FINRA provides cybersecurity alert containing measures firms should consider in adjusting to Covid-19
On March 26, FINRA released a cybersecurity alert providing FINRA firms and associated persons with measures they can take to help strengthen their cybersecurity controls in areas where risks may increase in the current environment. The alert contains recommendations concerning the security of office and home networks, computers, and mobile devices. It also addresses common methods of scams and attacks during Covid-19. The alert recommends that firms provide staff with training regarding cybersecurity.
On March 19, the FDIC issued FIL-18-2020, which highlights frequently asked questions for bank customers and banks affected by Covid-19. The FAQs, are available on the FDIC’s Covid-19 webpage. Bank customer FAQs cover questions regarding (i) deposit insurance; (ii) customer access to money; (iii) tips for avoiding scams; and (iv) identity theft, among other things. The FAQs for financial institutions cover topics including working with borrowers affected by Covid-19 through payment accommodations, reporting delinquent loans, and operational issues affecting institutions.
On March 5, the Vermont governor signed SB 110 to expand data privacy and consumer protection measures in the state. Among other things, SB 110 (i) expands the definition of personally identifiable information (PII) subject to the Security Breach Notice Act to also include taxpayer identification numbers, passport numbers, military identification card numbers, other government-originated identification numbers “commonly used to verify identity for a commercial transaction,” unique biometric data, and health records; (ii) provides that if a data breach is limited to the unauthorized acquisition of login credentials, data collectors are only required to provide notice to the state attorney general or the Department of Financial Regulation “if the login credentials were acquired directly from the data collector or its agent”; (iii) establishes requirements to ensure consumers are provided notice of a data breach; (iv) adopts online privacy protections for students, including prohibitions on the use of targeted advertising and the sale or rent of student information, as well as responsibilities for operators of online services or mobile applications; and (v) requires that consumer contracts clearly disclose any automatic renewal provisions and allow consumers to easily terminate contracts. SB 110 takes effect July 1.

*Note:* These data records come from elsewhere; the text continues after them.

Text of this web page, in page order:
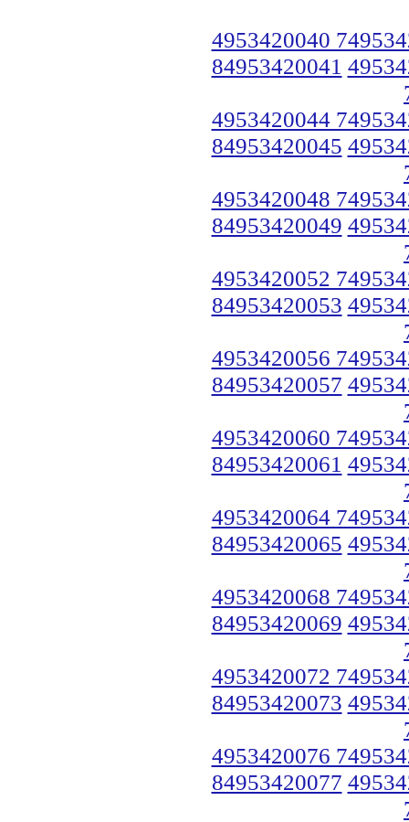
4953420040
84953420041
4953420044
84953420045
4953420048
84953420049
4953420052
84953420053
4953420056
84953420057
4953420060
84953420061
4953420064
84953420065
4953420068
84953420069
4953420072
84953420073
4953420076
84953420077
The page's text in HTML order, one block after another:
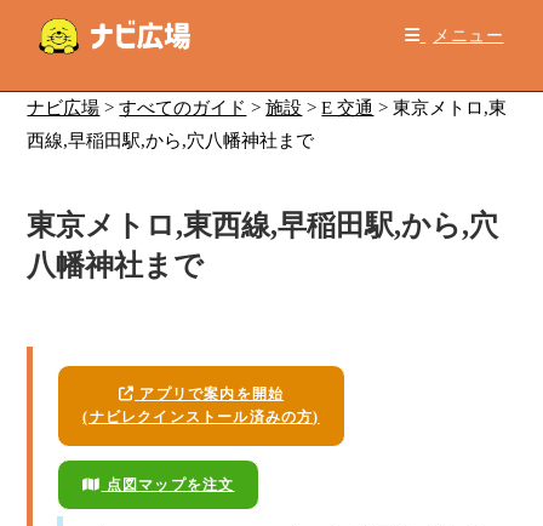
メニュー
ナビ広場 >すべてのガイド >施設 >E 交通 >東京メトロ,東
西線,早稲田駅,から,穴八幡神社まで
東京メトロ,東西線,早稲田駅,から,穴
八幡神社まで
アプリで案内を開始
(ナビレクインストール済みの方)
点図マップを注文
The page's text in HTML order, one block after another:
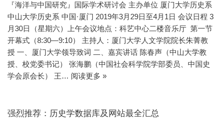
『海洋与中国研究』国际学术研讨会 主办单位 厦门大学历史系
中山大学历史系 中国·厦门 2019年3月29日至4月1日 会议日程 3
月30日（星期六）上午会议地点：科艺中心二楼音乐厅 第一节
开幕式（8:30—9:10） 主持人：厦门大学人文学院院长朱菁教
授 一、厦门大学领导致词 二、嘉宾讲话 陈春声（中山大学教
授、校党委书记） 张海鹏（中国社会科学院学部委员、中国史
学会原会长） 王… 阅读更多 »
强烈推荐：历史学数据库及网站最全汇总
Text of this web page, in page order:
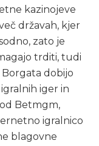
kazinojeve
državah, kjer
zato je
trditi, tudi
Borgata dobijo
iger in
Betmgm,
igralnico
blagovne
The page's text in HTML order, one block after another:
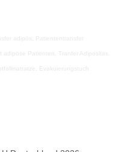
adipös, Patiententransfer
adipöse Patienten, Tranfer Adipositas,
Evakuierungstuch
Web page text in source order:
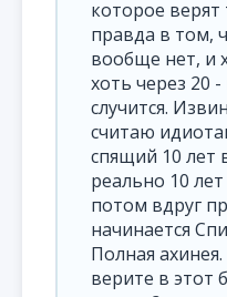
которое
правда в том,
вообще нет, и
хоть через 20
случится.
считаю
спящий 10 лет
реально 10
потом вдруг
начинается
Полная
верите в этот
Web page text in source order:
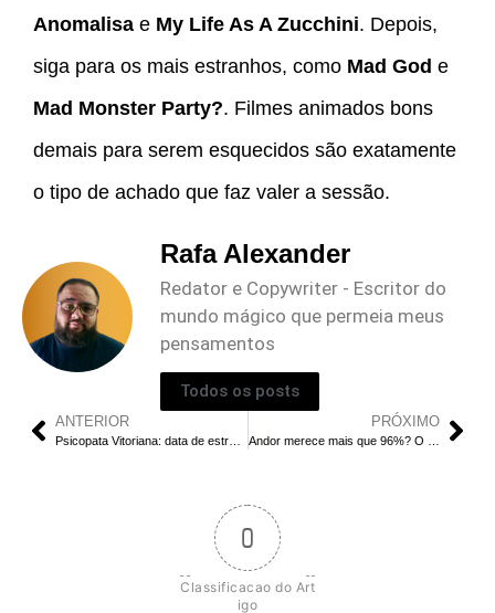
Anomalisa e My Life As A Zucchini. Depois,
siga para os mais estranhos, como Mad God e
Mad Monster Party?. Filmes animados bons
demais para serem esquecidos são exatamente
o tipo de achado que faz valer a sessão.
Rafa Alexander
Redator e Copywriter - Escritor do
mundo mágico que permeia meus
pensamentos
Todos os posts
ANTERIOR PRÓXIMO
0
Classificacao do Art
igo
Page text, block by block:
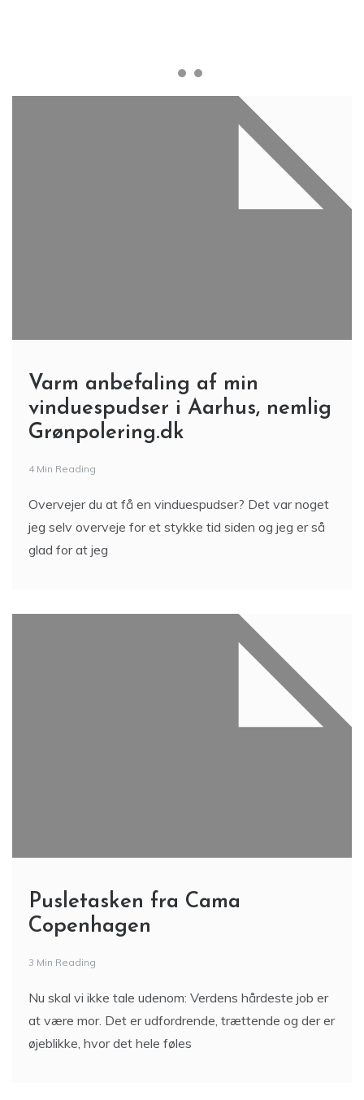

On March 18, the Maine Bureau of Consumer Credit Protection provided interim guidance to MLOs, allowing employees to work from home as long as data security provisions are in place, and physical business records are stored only at the licensed main office. The guidance will be effective through May 1, 2020.
On March 11, the California attorney general released a second set of draft modifications to the proposed regulations implementing the California Consumer Privacy Act (CCPA). These modifications follow the initial proposed regulations published last October and the first set of draft modifications published last month (covered by Buckley Special Alerts here and here). According to a notice issued by the California Department of Justice, these changes are in response to roughly 100 comments received by the Department to the proposed February modifications and are intended “to clarify and conform the proposed regulations to existing law.”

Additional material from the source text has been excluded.